> Task brief: Repeat every entry exactly. Do not include the pictures.

▽

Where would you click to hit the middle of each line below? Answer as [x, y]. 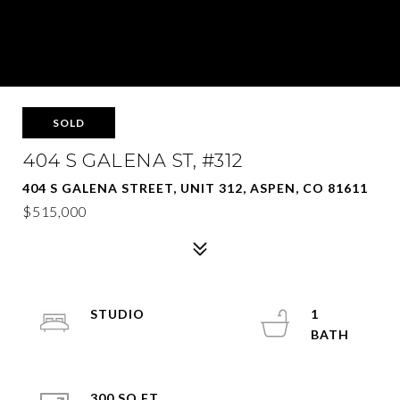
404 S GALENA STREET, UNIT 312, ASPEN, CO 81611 [195, 188]
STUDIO [117, 314]
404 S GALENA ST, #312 [133, 160]
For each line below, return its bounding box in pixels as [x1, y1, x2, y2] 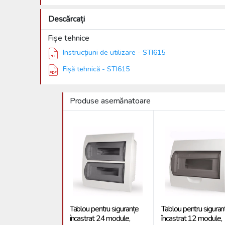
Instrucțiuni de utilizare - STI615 [62, 47, 165, 57]
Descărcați [48, 13, 85, 25]
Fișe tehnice [47, 32, 89, 44]
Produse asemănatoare [69, 95, 151, 106]
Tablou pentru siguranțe [69, 203, 139, 215]
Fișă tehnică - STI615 [62, 64, 130, 74]
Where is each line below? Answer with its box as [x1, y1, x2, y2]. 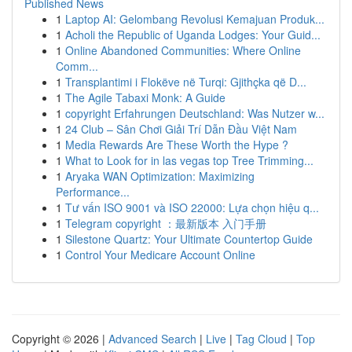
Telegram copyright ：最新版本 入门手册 [65, 215, 266, 231]
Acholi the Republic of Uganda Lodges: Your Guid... [65, 27, 321, 42]
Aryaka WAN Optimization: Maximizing [65, 168, 255, 184]
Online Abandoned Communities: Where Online [65, 42, 301, 58]
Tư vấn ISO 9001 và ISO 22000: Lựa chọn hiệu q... [65, 200, 319, 215]
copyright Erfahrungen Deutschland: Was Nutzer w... [65, 105, 324, 121]
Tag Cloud [236, 331, 287, 346]
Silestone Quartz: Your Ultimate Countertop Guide [65, 231, 313, 247]
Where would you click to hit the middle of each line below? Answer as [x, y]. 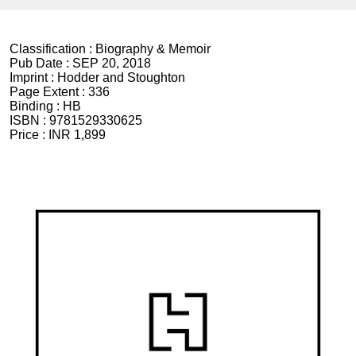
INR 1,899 [77, 134]
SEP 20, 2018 [112, 63]
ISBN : [29, 120]
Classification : [52, 48]
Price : [29, 134]
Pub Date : [41, 63]
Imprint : [33, 77]
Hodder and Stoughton [121, 77]
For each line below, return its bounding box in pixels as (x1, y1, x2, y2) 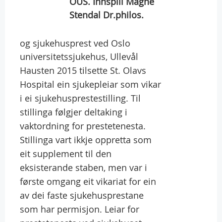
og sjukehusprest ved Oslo (20, 37, 130, 49)
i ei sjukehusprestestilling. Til (20, 92, 141, 104)
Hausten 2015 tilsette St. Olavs (20, 64, 146, 76)
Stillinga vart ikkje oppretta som (20, 133, 152, 146)
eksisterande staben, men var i (20, 161, 147, 173)
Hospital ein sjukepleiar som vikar (20, 78, 161, 90)
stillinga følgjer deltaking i (20, 106, 127, 118)
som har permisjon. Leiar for (20, 203, 139, 215)
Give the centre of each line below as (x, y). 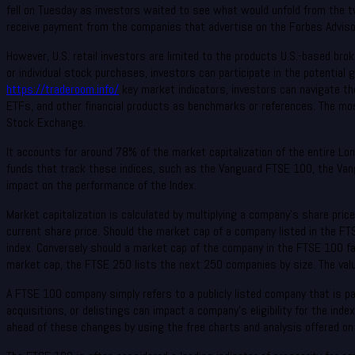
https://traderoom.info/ (63, 90)
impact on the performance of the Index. (101, 185)
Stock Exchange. (46, 123)
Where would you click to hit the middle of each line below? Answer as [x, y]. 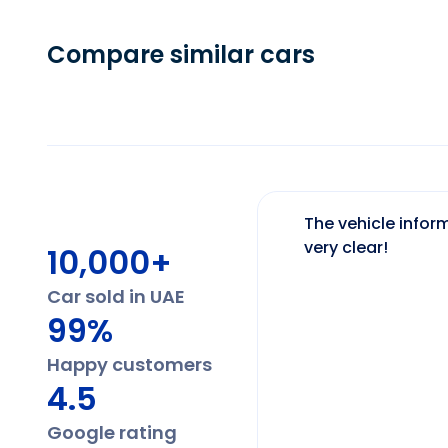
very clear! [345, 247]
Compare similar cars [181, 54]
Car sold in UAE [116, 296]
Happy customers [129, 364]
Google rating [112, 432]
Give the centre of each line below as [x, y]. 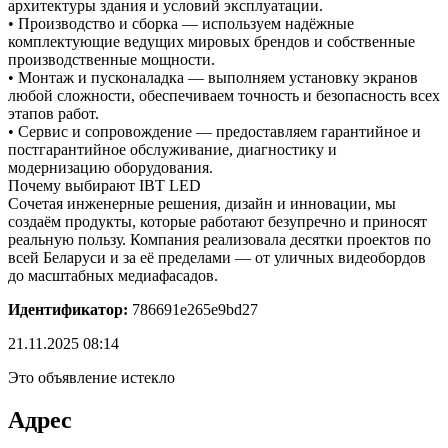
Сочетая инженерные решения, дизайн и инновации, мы [202, 203]
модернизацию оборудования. [110, 167]
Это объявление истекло [91, 377]
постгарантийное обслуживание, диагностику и [172, 149]
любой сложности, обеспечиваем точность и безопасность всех [224, 95]
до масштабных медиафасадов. [113, 275]
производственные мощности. [111, 59]
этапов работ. [53, 113]
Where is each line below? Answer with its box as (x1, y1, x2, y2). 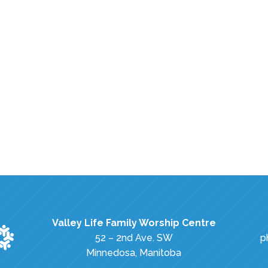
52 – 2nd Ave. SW (95, 232, 173, 243)
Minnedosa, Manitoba (86, 246, 182, 258)
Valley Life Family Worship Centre (51, 217, 216, 229)
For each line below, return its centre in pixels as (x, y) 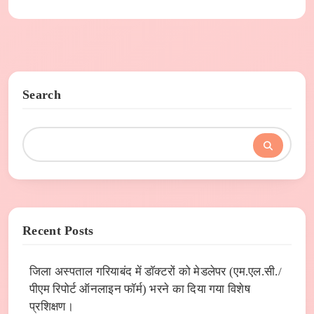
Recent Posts (58, 231)
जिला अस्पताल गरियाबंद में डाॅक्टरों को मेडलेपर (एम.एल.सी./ (156, 272)
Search (42, 95)
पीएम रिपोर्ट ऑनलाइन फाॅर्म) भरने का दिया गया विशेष (140, 289)
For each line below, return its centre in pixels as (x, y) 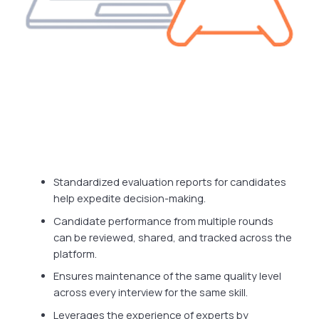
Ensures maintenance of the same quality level (168, 276)
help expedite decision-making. (130, 198)
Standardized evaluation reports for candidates (170, 182)
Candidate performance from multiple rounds (164, 221)
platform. (75, 253)
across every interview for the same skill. (151, 293)
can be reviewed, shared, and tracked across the (173, 237)
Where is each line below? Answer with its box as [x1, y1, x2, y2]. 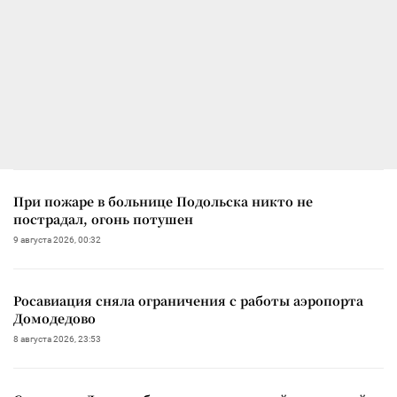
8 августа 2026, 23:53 [13, 333, 101, 344]
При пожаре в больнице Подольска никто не [13, 191, 313, 210]
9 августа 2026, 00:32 [13, 234, 101, 245]
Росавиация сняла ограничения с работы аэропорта [13, 291, 363, 309]
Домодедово [13, 308, 96, 327]
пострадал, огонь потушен [13, 209, 193, 228]
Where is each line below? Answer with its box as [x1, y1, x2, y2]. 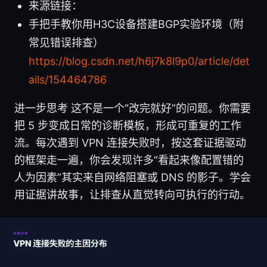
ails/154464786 [29, 73, 107, 86]
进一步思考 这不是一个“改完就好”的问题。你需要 [14, 101, 251, 114]
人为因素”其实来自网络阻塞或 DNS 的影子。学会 [14, 170, 251, 184]
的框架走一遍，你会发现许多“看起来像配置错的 [14, 153, 244, 166]
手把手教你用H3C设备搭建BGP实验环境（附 [29, 17, 244, 30]
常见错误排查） [29, 36, 104, 49]
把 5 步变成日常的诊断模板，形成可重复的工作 [14, 119, 241, 132]
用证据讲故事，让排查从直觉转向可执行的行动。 [14, 188, 250, 201]

△

> Exercise solution:
Where would you click to hit the middle of each line below? Answer as [x, y]. 
404 S GALENA STREET, UNIT 312, ASPEN, CO 81611 [195, 188]
STUDIO [117, 314]
404 S GALENA ST, #312 [133, 160]
For each line below, return its bounding box in pixels as [x1, y1, x2, y2] 
Instrucțiuni de utilizare - STI615 [62, 47, 165, 57]
Descărcați [48, 13, 85, 25]
Fișe tehnice [47, 32, 89, 44]
Produse asemănatoare [69, 95, 151, 106]
Tablou pentru siguranțe [69, 203, 139, 215]
Fișă tehnică - STI615 [62, 64, 130, 74]
Where is each line below? Answer with its box as [x1, y1, x2, y2]. 
Telegram copyright ：最新版本 入门手册 [65, 215, 266, 231]
Acholi the Republic of Uganda Lodges: Your Guid... [65, 27, 321, 42]
Aryaka WAN Optimization: Maximizing [65, 168, 255, 184]
Online Abandoned Communities: Where Online [65, 42, 301, 58]
Tư vấn ISO 9001 và ISO 22000: Lựa chọn hiệu q... [65, 200, 319, 215]
copyright Erfahrungen Deutschland: Was Nutzer w... [65, 105, 324, 121]
Tag Cloud [236, 331, 287, 346]
Silestone Quartz: Your Ultimate Countertop Guide [65, 231, 313, 247]
Where would you click to hit the middle of each line below? Answer as [x, y]. 
INR 1,899 [77, 134]
SEP 20, 2018 [112, 63]
ISBN : [29, 120]
Classification : [52, 48]
Price : [29, 134]
Pub Date : [41, 63]
Imprint : [33, 77]
Hodder and Stoughton [121, 77]
For each line below, return its bounding box in pixels as (x1, y1, x2, y2) 
og sjukehusprest ved Oslo (20, 37, 130, 49)
i ei sjukehusprestestilling. Til (20, 92, 141, 104)
Hausten 2015 tilsette St. Olavs (20, 64, 146, 76)
Stillinga vart ikkje oppretta som (20, 133, 152, 146)
eksisterande staben, men var i (20, 161, 147, 173)
Hospital ein sjukepleiar som vikar (20, 78, 161, 90)
stillinga følgjer deltaking i (20, 106, 127, 118)
som har permisjon. Leiar for (20, 203, 139, 215)
Give the centre of each line below as (x, y). 
https://traderoom.info/ (63, 90)
impact on the performance of the Index. (101, 185)
Stock Exchange. (46, 123)
Where would you click to hit the middle of each line below? Answer as [x, y]. 
very clear! [345, 247]
Compare similar cars [181, 54]
Car sold in UAE [116, 296]
Happy customers [129, 364]
Google rating [112, 432]
Give the centre of each line below as [x, y]. 
Сочетая инженерные решения, дизайн и инновации, мы [202, 203]
модернизацию оборудования. [110, 167]
Это объявление истекло [91, 377]
постгарантийное обслуживание, диагностику и [172, 149]
любой сложности, обеспечиваем точность и безопасность всех [224, 95]
до масштабных медиафасадов. [113, 275]
производственные мощности. [111, 59]
этапов работ. [53, 113]
Where is each line below? Answer with its box as (x1, y1, x2, y2). 
52 – 2nd Ave. SW (95, 232, 173, 243)
Minnedosa, Manitoba (86, 246, 182, 258)
Valley Life Family Worship Centre (51, 217, 216, 229)
For each line below, return its centre in pixels as (x, y) 
Recent Posts (58, 231)
जिला अस्पताल गरियाबंद में डाॅक्टरों को मेडलेपर (एम.एल.सी./ (156, 272)
Search (42, 95)
पीएम रिपोर्ट ऑनलाइन फाॅर्म) भरने का दिया गया विशेष (140, 289)
For each line below, return its centre in pixels as (x, y) 
Ensures maintenance of the same quality level (168, 276)
help expedite decision-making. (130, 198)
Standardized evaluation reports for candidates (170, 182)
Candidate performance from multiple rounds (164, 221)
platform. (75, 253)
across every interview for the same skill. (151, 293)
can be reviewed, shared, and tracked across the (173, 237)
Where is each line below? Answer with its box as [x1, y1, x2, y2]. 
8 августа 2026, 23:53 [13, 333, 101, 344]
При пожаре в больнице Подольска никто не [13, 191, 313, 210]
9 августа 2026, 00:32 [13, 234, 101, 245]
Росавиация сняла ограничения с работы аэропорта [13, 291, 363, 309]
Домодедово [13, 308, 96, 327]
пострадал, огонь потушен [13, 209, 193, 228]
Where is each line below? Answer with its box as [x1, y1, x2, y2]. 
ails/154464786 [29, 73, 107, 86]
进一步思考 这不是一个“改完就好”的问题。你需要 [14, 101, 251, 114]
人为因素”其实来自网络阻塞或 DNS 的影子。学会 [14, 170, 251, 184]
的框架走一遍，你会发现许多“看起来像配置错的 [14, 153, 244, 166]
手把手教你用H3C设备搭建BGP实验环境（附 [29, 17, 244, 30]
常见错误排查） [29, 36, 104, 49]
把 5 步变成日常的诊断模板，形成可重复的工作 [14, 119, 241, 132]
用证据讲故事，让排查从直觉转向可执行的行动。 [14, 188, 250, 201]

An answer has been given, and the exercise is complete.